Но ведь меньшинство не хочет никакого репрессивного аппарата, потому что оно его боится больше, чем большинства. Оно несколько раз им обзаводилось: в варианте Коржакова, Лебедя и, в конечном итоге, Путина. И несколько раз получало от него в лоб. Поэтому оно теперь его не хочет. Оно понимает, что, как только оно им обзаведется, репрессивный аппарат это меньшинство и съест. А кроме того, меньшинство не хочет никакой идеологии, которая бы мобилизовала как какую-то социальную базу опоры, так и аппарат. Потому что оно в этой идеологии теряет свои прелестные словеса, свой либерально-космополитический флер, который оно ценит гораздо больше, чем методы удержания чего-то репрессивными способами. Даже если удерживаются твои позиции в обществе.

Третье, но очень важное, с чего я начал: меньшинство даже слово «диктатура» произнести не хочет, потому что сразу же все умрет. Тогда возникает вопрос: а что делать?

«Мы не говорим, что мы диктатура, а, напротив, говорим, что у нас наращиваются демократические процессы»…

Но демократические процессы приводят к власти большинство.
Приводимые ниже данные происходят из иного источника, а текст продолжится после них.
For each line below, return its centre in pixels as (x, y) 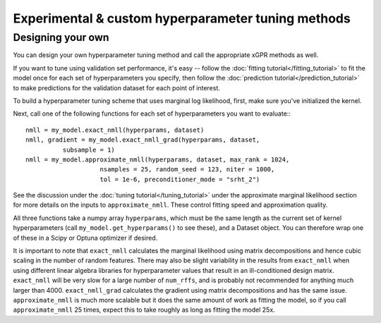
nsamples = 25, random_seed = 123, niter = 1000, (187, 170)
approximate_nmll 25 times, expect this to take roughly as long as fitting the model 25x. (144, 310)
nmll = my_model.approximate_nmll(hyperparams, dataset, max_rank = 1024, (158, 159)
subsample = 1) (89, 150)
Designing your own (61, 37)
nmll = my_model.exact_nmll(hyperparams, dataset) (115, 130)
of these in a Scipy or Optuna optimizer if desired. (85, 238)
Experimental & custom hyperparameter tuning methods (182, 18)
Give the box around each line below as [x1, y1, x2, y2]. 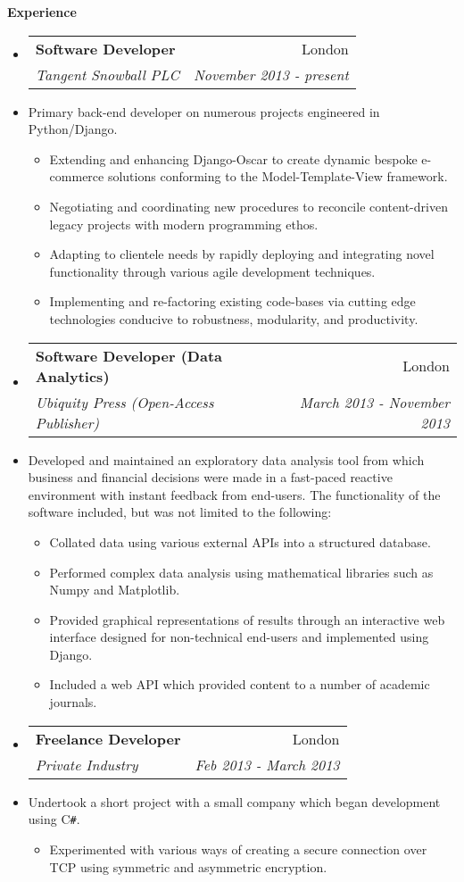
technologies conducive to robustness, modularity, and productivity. [49, 309, 418, 328]
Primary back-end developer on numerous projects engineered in [28, 102, 380, 121]
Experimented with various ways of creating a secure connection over [49, 839, 427, 858]
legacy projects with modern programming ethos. [49, 214, 319, 233]
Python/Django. [28, 120, 118, 138]
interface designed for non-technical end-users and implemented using [49, 628, 429, 646]
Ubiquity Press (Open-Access [35, 391, 214, 412]
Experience [7, 3, 77, 21]
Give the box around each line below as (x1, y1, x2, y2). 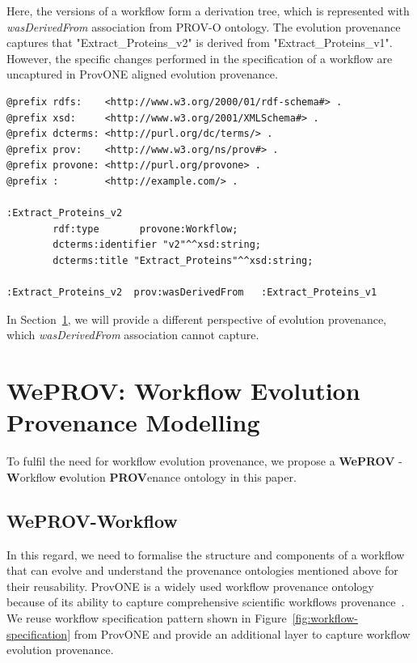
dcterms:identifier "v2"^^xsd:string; (53, 239, 261, 251)
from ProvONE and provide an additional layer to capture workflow (74, 625, 411, 642)
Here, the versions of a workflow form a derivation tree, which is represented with (6, 2, 410, 19)
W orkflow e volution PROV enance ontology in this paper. (6, 468, 297, 485)
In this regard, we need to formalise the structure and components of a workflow (6, 546, 405, 563)
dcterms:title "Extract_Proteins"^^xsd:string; (53, 254, 314, 266)
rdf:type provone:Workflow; (53, 223, 238, 235)
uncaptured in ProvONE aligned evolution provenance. (6, 66, 278, 83)
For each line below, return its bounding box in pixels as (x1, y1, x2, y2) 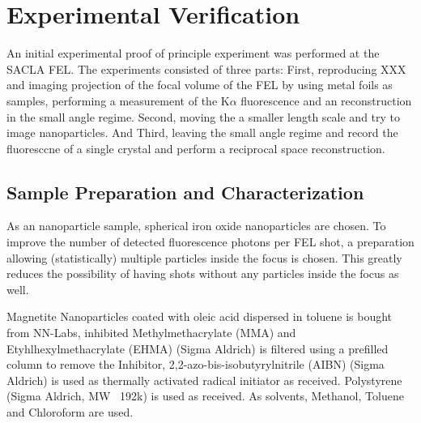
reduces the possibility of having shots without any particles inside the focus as (6, 265, 399, 282)
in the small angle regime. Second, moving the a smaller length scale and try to (6, 108, 401, 125)
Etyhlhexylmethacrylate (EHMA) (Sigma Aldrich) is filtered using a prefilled (6, 340, 389, 357)
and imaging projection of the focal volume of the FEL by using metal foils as (6, 76, 393, 93)
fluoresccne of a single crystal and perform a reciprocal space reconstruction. (6, 139, 385, 156)
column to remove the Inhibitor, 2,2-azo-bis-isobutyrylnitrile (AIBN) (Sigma (6, 356, 385, 373)
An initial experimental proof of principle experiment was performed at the (6, 45, 380, 62)
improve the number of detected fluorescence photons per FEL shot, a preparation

А большинство, по определению меньшинства, — «отсталое» и является «охлосом», «упырями» и всем прочим.

«Мы не обзаводимся идеологией, расширяющей нашу социальную базу, а также мобилизующей репрессивный аппарат. Мы не приводим этот репрессивный аппарат к действиям, известным по явлению, именуемому „диктатура“. И мы не говорим, что мы — диктатура».

Так что же меньшинство делает? И почему это делаемое дает ему какие-то гарантии на сохранение властных или квазивластных позиций? Почему оно рассчитывает на продление своего всевластия в условиях, когда все эти обязательные пункты, мною выше перечисленные, не только не выполняются, но выполняются, как говорят в математике и физике, с точностью до наоборот? Делается прямо противоположное — «демократизация нон-стоп» с лицом то ли Юргенса, то ли каким-то другим.